I'm throwing in the towel. Help me plan my exit?

13 replies

Lookoutthewindow · 01/07/2015 08:42

Hi all, Long time lurker first time poster!

I've decided the time has come to end my relationship. I've been with dp for five years, we rent together and have no kids.

I've realized that essentially my dp is a man child. Since being with him I've pretty much run his life: I've paid all the bills, done all the housework, lost touch with most of my friends and pretty much dedicated my life to being a subservient housewife who also has to work 60+ hours a week to support him. He works too but doesn't contribute anything aside form his half of the rent. Alongside that he is also very emotionally manipulative.

I feel like an utter idiot.

This week I've had an Epiphany in that I don't deserve this. I've got myself into a financial hole through having to pay for the both of us and giving him money over the years when he's got himself in trouble.
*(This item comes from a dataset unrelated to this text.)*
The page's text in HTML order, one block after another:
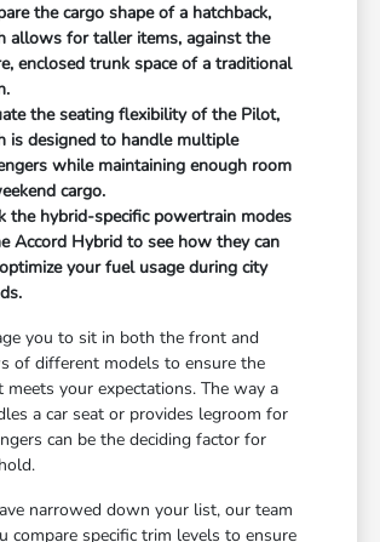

Completely stupid, I know.

I've sorted out my finances, although my credit rating is shot I will be out of debt in 4 months and am going to be taking up another job so I can start saving.

I have to leave him, I have no choice. But I need help working out the logistics and seeing if my plan sounds reasonable...so..
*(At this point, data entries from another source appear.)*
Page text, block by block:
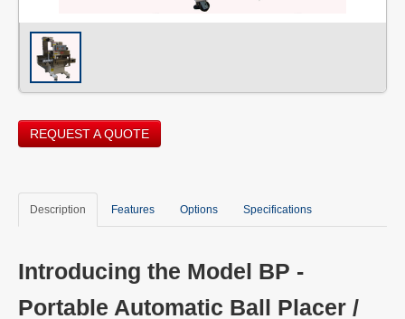
REQUEST A QUOTE
Description Features Options Specifications
Introducing the Model BP -
Portable Automatic Ball Placer /
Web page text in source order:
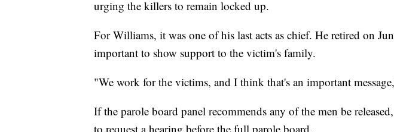
urging the killers to remain locked up.
For Williams, it was one of his last acts as chief. He retired on
important to show support to the victim's family.
"We work for the victims, and I think that's an important
If the parole board panel recommends any of the men be
to request a hearing before the full parole board.
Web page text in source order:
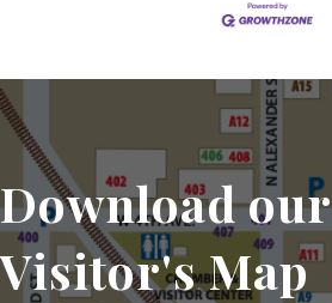
Download our
Visitor's Map
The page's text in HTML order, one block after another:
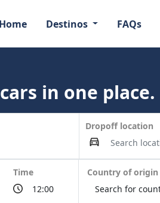
Home Destinos FAQs
in one place.
Dropoff location
Time Country of origin
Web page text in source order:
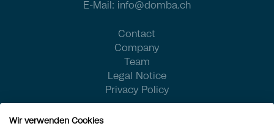
E-Mail: info@domba.ch
Contact
Company
Team
Legal Notice
Privacy Policy
Wir verwenden Cookies
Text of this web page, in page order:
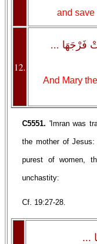
and save
12.
فَرْجَهَا ...
And Mary
C5551. 'Imran was
the mother of
purest of women,
unchastity:
Cf. 19:27-28.
...
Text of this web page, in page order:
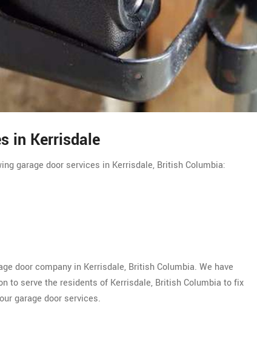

Living arrangements: My family live 4 hours away in a very rural location where this isn't much around job wise, as such my LAST resort is to move back home.

Ideally I want to stay living in our flat. It's a two bed and whilst I can't afford the rent on my own, I can afford it if I have a flatmate. Because of my credit rating I think it would be hard to find another flat, added to that there is a massive shortage of housing in our area.

His family live 20 minutes away so he could go back home, otherwise I don't mind for an interim amount of time him staying in the spare room, because it's half the size I would suggest he pays half the rent and I will pay my half and cover the bills (which is out current situation anyway!).

My problem is if I break up with him what would be fair in regards to living arrangements? Should he go back home? Can I force him to move out? He can't afford another place in our town, he doesn't have the money for a deposit and our rent is cheap as we know the Landlord. I'm concerned that if I break up with him he'll tell me to move out and essentially I'll be homeless!

I'm never going to get the money back that I've given him over the years, I know that, but all furniture aside from the TV is mine, so if I leave I don't know what on earth I'd do with it!!

So yeah. I know I've got to leave and emotionally I don't feel bad/sad about it. I'm in my 20's and I want to get my life back.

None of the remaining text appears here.